Available records.
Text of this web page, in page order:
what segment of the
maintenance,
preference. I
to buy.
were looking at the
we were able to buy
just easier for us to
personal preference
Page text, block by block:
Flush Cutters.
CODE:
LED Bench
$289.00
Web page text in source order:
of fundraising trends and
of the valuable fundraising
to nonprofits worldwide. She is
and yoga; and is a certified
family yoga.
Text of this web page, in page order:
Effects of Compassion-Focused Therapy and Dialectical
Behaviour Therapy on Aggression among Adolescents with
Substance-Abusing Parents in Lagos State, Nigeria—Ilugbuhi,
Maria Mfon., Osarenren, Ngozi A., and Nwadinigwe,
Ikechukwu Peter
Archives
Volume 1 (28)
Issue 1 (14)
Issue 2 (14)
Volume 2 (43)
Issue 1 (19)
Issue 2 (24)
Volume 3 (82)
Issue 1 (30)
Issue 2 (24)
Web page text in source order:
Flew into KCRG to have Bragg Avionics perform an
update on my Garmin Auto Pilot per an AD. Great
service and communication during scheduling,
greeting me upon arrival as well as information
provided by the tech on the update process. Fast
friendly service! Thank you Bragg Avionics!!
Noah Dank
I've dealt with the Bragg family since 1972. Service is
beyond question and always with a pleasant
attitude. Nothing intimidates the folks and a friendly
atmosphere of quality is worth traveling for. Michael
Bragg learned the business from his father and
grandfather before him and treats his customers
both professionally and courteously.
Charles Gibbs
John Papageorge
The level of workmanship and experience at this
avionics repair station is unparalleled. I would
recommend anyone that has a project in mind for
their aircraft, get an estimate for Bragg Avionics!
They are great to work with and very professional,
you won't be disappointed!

Task. Repeat the lines from the first one in the records through the line containing "atmosphere of quality", exactly as written, and nothing else.

Solved exercise.
Text of this web page, in page order:
what segment of the
maintenance,
preference. I
to buy.
were looking at the
we were able to buy
just easier for us to
personal preference
Page text, block by block:
Flush Cutters.
CODE:
LED Bench
$289.00
Web page text in source order:
of fundraising trends and
of the valuable fundraising
to nonprofits worldwide. She is
and yoga; and is a certified
family yoga.
Text of this web page, in page order:
Effects of Compassion-Focused Therapy and Dialectical
Behaviour Therapy on Aggression among Adolescents with
Substance-Abusing Parents in Lagos State, Nigeria—Ilugbuhi,
Maria Mfon., Osarenren, Ngozi A., and Nwadinigwe,
Ikechukwu Peter
Archives
Volume 1 (28)
Issue 1 (14)
Issue 2 (14)
Volume 2 (43)
Issue 1 (19)
Issue 2 (24)
Volume 3 (82)
Issue 1 (30)
Issue 2 (24)
Web page text in source order:
Flew into KCRG to have Bragg Avionics perform an
update on my Garmin Auto Pilot per an AD. Great
service and communication during scheduling,
greeting me upon arrival as well as information
provided by the tech on the update process. Fast
friendly service! Thank you Bragg Avionics!!
Noah Dank
I've dealt with the Bragg family since 1972. Service is
beyond question and always with a pleasant
attitude. Nothing intimidates the folks and a friendly
atmosphere of quality is worth traveling for. Michael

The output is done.